Вопросов было много. Взбудораженная моими заявлениями толпа просто засыпала вопросами о дальнейшем устройстве и налогах. Больше всего их возмущала мысль, что, например, мастерство кузнецов уравняют с охотниками и лесорубами, на что я ответил, что никакой уравниловки не будет, зарплата каждой профессии будет сделана по грейдам, предоставленным их же выборными членами правления. Так что все основные вопросы мы обсудим с ними завтра на собрании, а все колхозники могут свои вопросы и предложения вносить сегодня на повестку совещания через них.
«Не одному же мне отдуваться, – резонно подумал я, «подставив» и другие выборные органы своего правления».
Еще два часа я отвечал и разъяснял вопросы, большую часть ответов придумывал тут же на ходу, поскольку, когда прикидывал изменение уклада колхоза в сторону миниатюрного государства, не предполагал о наличии стольких взаимосвязей. Главное – записать все, что я наговорил, чтобы потом не забыть об грядущих изменениях.
Наконец собрание закончилось, и я вместе со своими близкими друзьями отправился к своему домику. Они терпеливо ждали, пока я помоюсь и приведу себя в надлежащий вид. Когда я появился и уселся за стол, на котором меня ждало скворчащее на сковороде мясо и одуряюще пахнущий свежий хлеб, они оживились.

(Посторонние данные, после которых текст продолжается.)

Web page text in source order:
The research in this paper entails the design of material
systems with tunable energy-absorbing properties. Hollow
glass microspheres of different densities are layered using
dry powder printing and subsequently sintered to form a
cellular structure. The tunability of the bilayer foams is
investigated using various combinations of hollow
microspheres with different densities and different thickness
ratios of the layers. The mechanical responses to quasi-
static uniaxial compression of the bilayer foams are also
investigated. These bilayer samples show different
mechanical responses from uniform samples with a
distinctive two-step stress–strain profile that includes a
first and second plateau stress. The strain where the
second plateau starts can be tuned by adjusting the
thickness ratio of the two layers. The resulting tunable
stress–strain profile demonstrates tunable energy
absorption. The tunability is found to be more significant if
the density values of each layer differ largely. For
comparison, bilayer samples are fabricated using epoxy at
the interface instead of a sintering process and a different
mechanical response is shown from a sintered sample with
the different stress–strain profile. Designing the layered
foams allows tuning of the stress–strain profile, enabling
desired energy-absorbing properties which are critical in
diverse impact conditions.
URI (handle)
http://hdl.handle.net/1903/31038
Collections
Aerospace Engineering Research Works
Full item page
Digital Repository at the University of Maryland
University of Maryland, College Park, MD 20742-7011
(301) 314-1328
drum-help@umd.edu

– Ладно, спрашивайте, – махнул я рукой, принявшись за еду, – вижу, что не дадите спокойно поесть.
– Смотри, а наш мальчик вырос, – хмыкнул Дарин, – нас ни во что не ставит, «спрашивайте» говорит.
– Не знаю, как ты, но я на тренировку с ним много чего придумал, – кровожадно отозвался нубиец, вызвав во мне дрожь.
– Да уж, – разом погрустнел гном. – А я чему мастера клинков научу?
– Кстати, об этом. – Я сорвался с места, бросив еду, и взял свой баул, достав оттуда две вставные металлические части для протезов Дарина: ручник и щипцы, которые тот использовал, работая в кузне. Вернувшись, я протянул их ему.
– Не легендарное оружие, но, думаю, мастер, вам понравится.